In this assignment, you will examine men and women as manage…

In this assignment, you will examine men and women as managers and leaders. All of us have experienced either being managed by a man or a woman, some of us by both. Using the Argosy University online library, the Internet, and your personal experience, respond to the following questions: Write a 3–4-page paper in Word format (not counting title and references pages), citing examples using APA rules for attributing sources. Purchase the answer to view it

Title: Gender Differences in Managerial and Leadership Styles


The role of gender in managerial and leadership positions has been a subject of extensive research and analysis in the field of organizational behavior. While significant progress has been made in the past decades towards gender equality in the workplace, there are still notable differences and perceptions surrounding the styles and effectiveness of male and female managers and leaders. This paper aims to examine these differences and explore the factors that may contribute to them.

Gender Differences in Managerial Styles

One aspect often discussed when examining gender differences in managerial and leadership styles is communication. Research suggests that women tend to adopt a more participative and collaborative approach to communication, emphasizing listening skills and seeking consensus (Eagly & Johnson, 1990). In contrast, men are often perceived as more assertive and directive in their communication style (Eagly & Johannesen-Schmidt, 2001). These differences in communication styles can influence the overall management approach and team dynamics in organizations.

Another area of focus is decision-making. Studies have indicated that male managers may exhibit more task-oriented decision-making styles, emphasizing efficiency and productivity (Powell & Graves, 2003). On the other hand, female managers are often associated with a more relationship-oriented decision-making style, emphasizing collaboration and employee satisfaction (Eagly & Karau, 2002). These differences may reflect socialization patterns influenced by traditional gender roles and expectations.

Leadership Styles: Transformational vs. Transactional

When examining gender differences in leadership styles, it is essential to consider the distinction between transformational and transactional leadership. Transformational leaders inspire and motivate their followers to achieve higher levels of performance through charisma, vision, and individualized consideration (Bass & Riggio, 2006). Transactional leaders, on the other hand, rely on rewards and punishments to achieve specific goals (Bass, 1985).

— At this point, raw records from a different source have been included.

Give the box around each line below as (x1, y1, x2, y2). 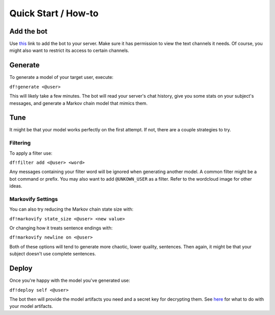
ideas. (9, 183, 22, 189)
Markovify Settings (9, 195, 58, 203)
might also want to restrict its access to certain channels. (9, 47, 129, 53)
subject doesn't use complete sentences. (9, 251, 96, 257)
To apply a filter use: (9, 150, 53, 156)
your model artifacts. (9, 303, 53, 309)
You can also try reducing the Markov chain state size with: (9, 206, 133, 212)
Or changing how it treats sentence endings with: (9, 225, 113, 231)
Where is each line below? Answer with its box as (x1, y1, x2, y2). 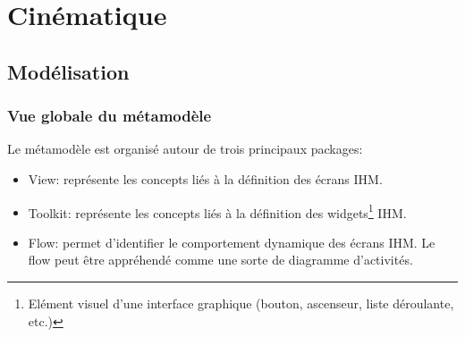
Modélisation (7, 57, 130, 85)
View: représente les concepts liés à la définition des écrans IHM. (28, 169, 383, 188)
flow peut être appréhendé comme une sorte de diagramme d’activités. (28, 250, 413, 269)
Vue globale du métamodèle (7, 105, 212, 127)
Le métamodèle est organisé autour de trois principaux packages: (7, 139, 363, 158)
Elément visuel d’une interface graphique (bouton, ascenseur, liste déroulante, (28, 294, 454, 312)
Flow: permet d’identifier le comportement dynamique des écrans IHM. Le (28, 232, 435, 251)
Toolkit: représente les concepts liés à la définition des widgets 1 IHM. (28, 200, 407, 222)
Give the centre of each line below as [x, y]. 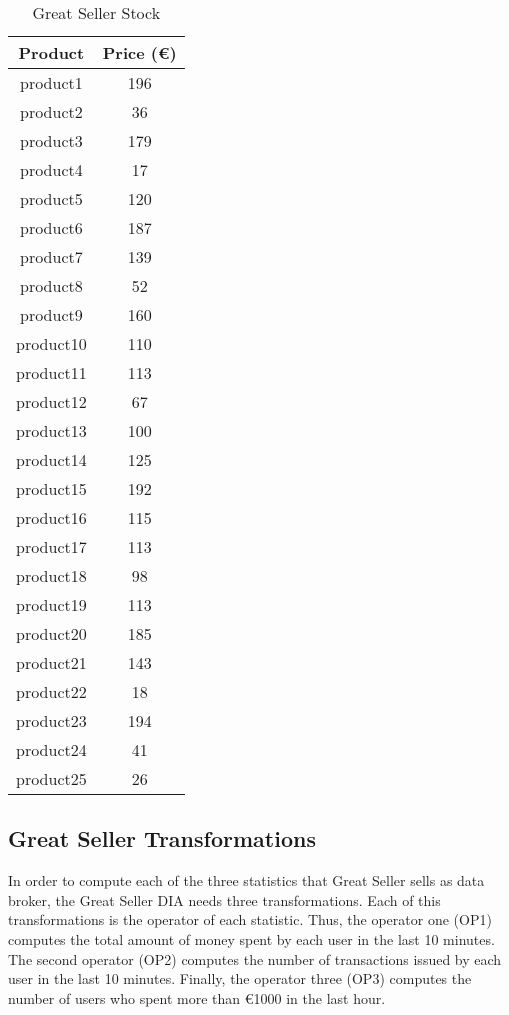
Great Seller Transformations [162, 838]
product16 [51, 517]
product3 [51, 140]
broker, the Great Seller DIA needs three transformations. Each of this [224, 899]
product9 [51, 314]
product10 [51, 343]
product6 [51, 227]
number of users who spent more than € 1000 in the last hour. [197, 997]
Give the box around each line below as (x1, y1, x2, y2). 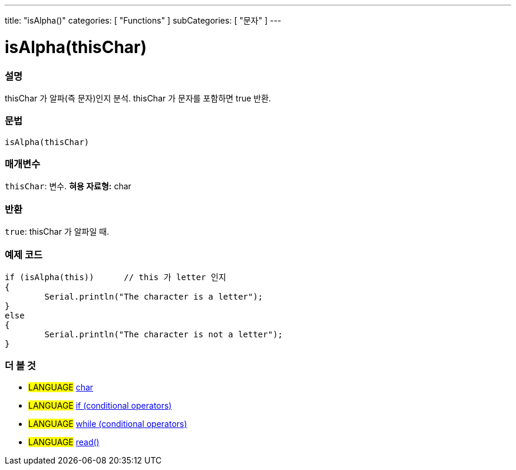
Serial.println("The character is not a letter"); (44, 329, 283, 339)
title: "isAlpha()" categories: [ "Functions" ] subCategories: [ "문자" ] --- (5, 15, 282, 25)
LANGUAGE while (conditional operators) (28, 418, 187, 429)
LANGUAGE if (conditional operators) (28, 400, 172, 410)
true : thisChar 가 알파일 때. (5, 226, 110, 237)
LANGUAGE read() (28, 436, 100, 447)
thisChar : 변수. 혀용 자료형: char (5, 181, 131, 192)
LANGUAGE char (28, 382, 94, 392)
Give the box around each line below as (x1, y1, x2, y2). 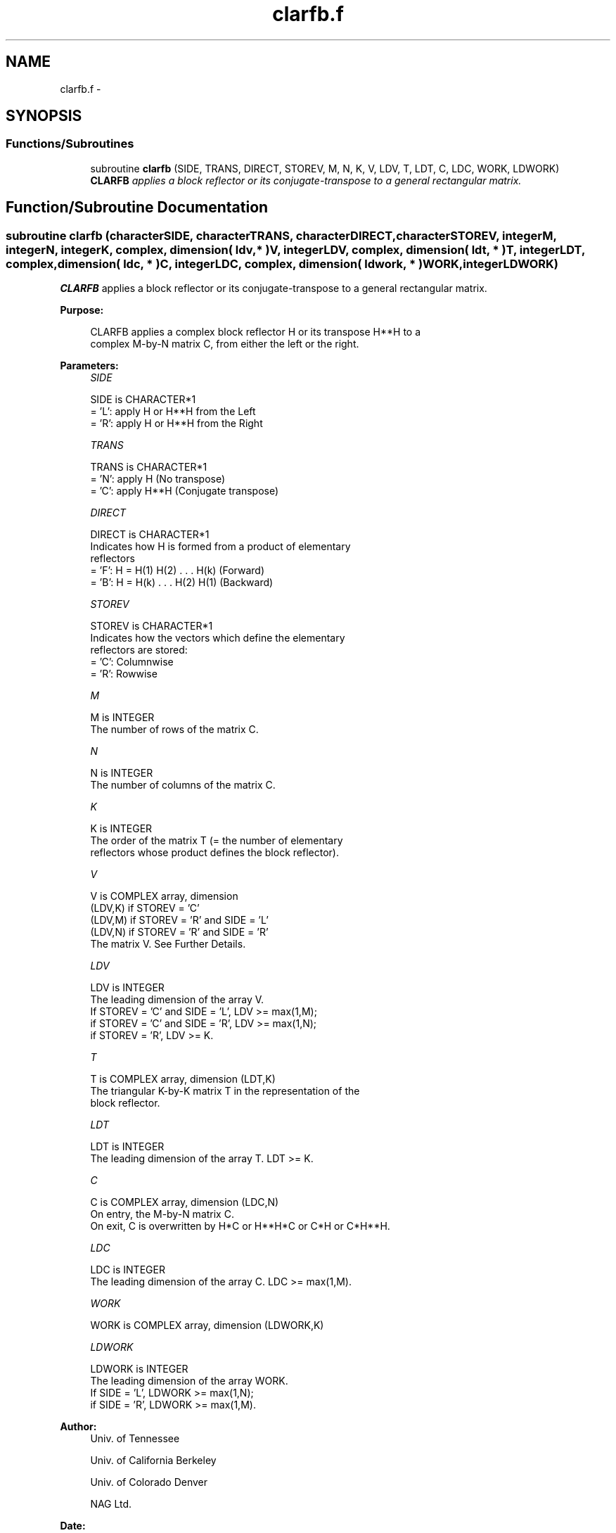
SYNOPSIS (6, 107, 82, 125)
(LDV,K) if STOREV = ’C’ (90, 902, 200, 915)
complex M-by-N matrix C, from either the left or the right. (90, 338, 359, 350)
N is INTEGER (90, 767, 153, 780)
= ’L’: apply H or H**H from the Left (90, 405, 256, 418)
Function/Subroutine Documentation (6, 198, 269, 217)
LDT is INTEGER (90, 1140, 165, 1153)
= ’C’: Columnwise (90, 656, 174, 668)
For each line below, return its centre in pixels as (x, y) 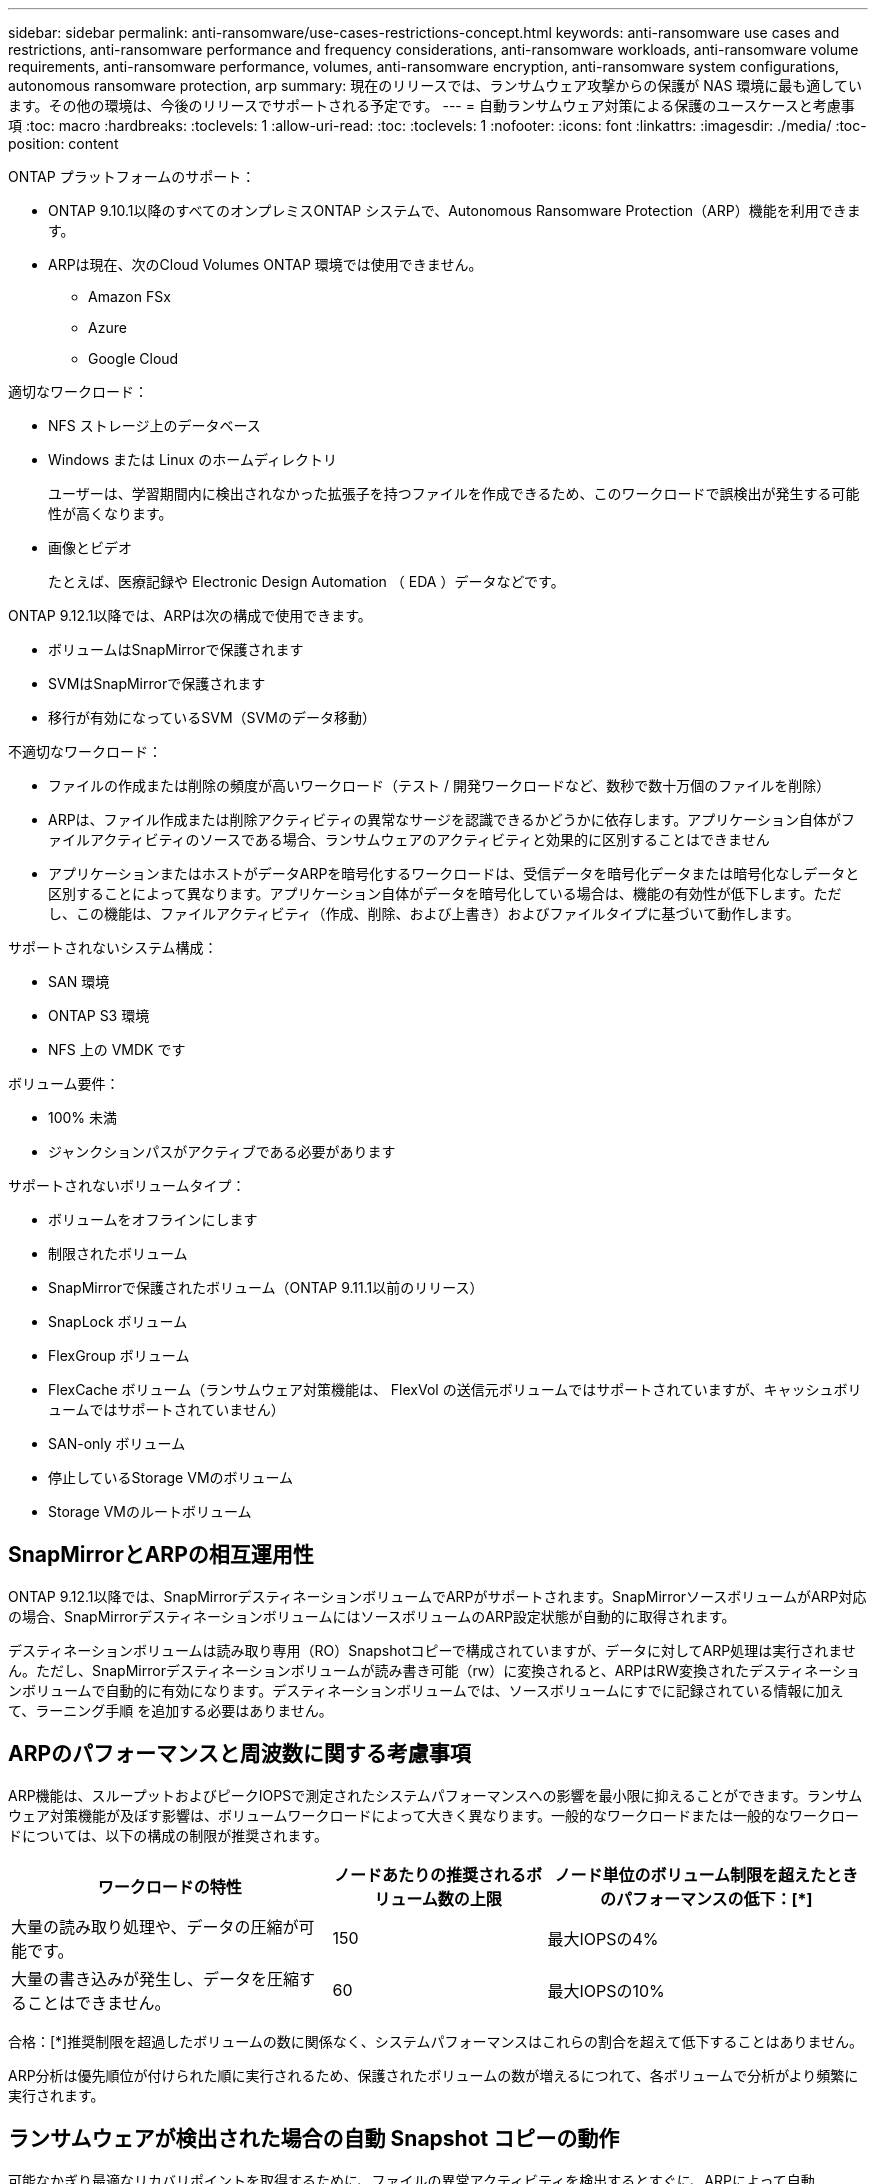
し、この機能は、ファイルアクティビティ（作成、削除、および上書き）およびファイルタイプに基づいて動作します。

Research suggests that gender differences in leadership styles tend to be more pronounced in transactional leadership than in transformational leadership. Men, particularly in stereotypically masculine domains, are often associated with transactional leadership, focusing on task-oriented goals and directive behaviors (Eagly & Carli, 2003). In contrast, women may be more inclined towards transformational leadership, emphasizing interpersonal relationships, personal growth, and collective well-being (Eagly, Johannesen-Schmidt, & Van Engen, 2003).

Factors Influencing Gender Differences in Managerial and Leadership Styles

Several factors contribute to gender differences in managerial and leadership styles. Firstly, societal expectations and stereotypes about gender roles can influence the behaviors and management styles individuals adopt in leadership positions. Traditional gender norms and stereotypes may influence the expectations placed on men and women, affecting their approach to management and leadership (Eagly & Carli, 2003).

Secondly, organizational culture and practices can also play a significant role. Organizations with gender-balanced leadership teams and inclusive practices are likely to foster a more diverse range of managerial styles. Conversely, organizations that adhere to traditional gender norms and exhibit discriminatory practices may perpetuate gender differences in managerial styles (Rosener, 1990).

Thirdly, individual personality traits and characteristics can influence managerial and leadership styles. While it is important to consider gender as a social construct that influences behavior, individual differences exist within gender groups. For example, some women may exhibit more directive and assertive managerial styles, while some men may adopt more collaborative and relationship-oriented leadership styles (Eagly, Karau, & Makhijani, 1995).


In conclusion, gender plays a significant role in managerial and leadership styles, with observable differences between male and female managers and leaders. Communication styles, decision-making approaches, and leadership styles can vary based on gender. These differences can be attributed to societal expectations, organizational culture, and individual differences. Organizations should strive for gender equality by fostering inclusive practices, challenging gender stereotypes, and recognizing the diversity and potential in individuals, irrespective of their gender. Further research and analysis in this area are essential to continue advancing gender equality in managerial and leadership roles.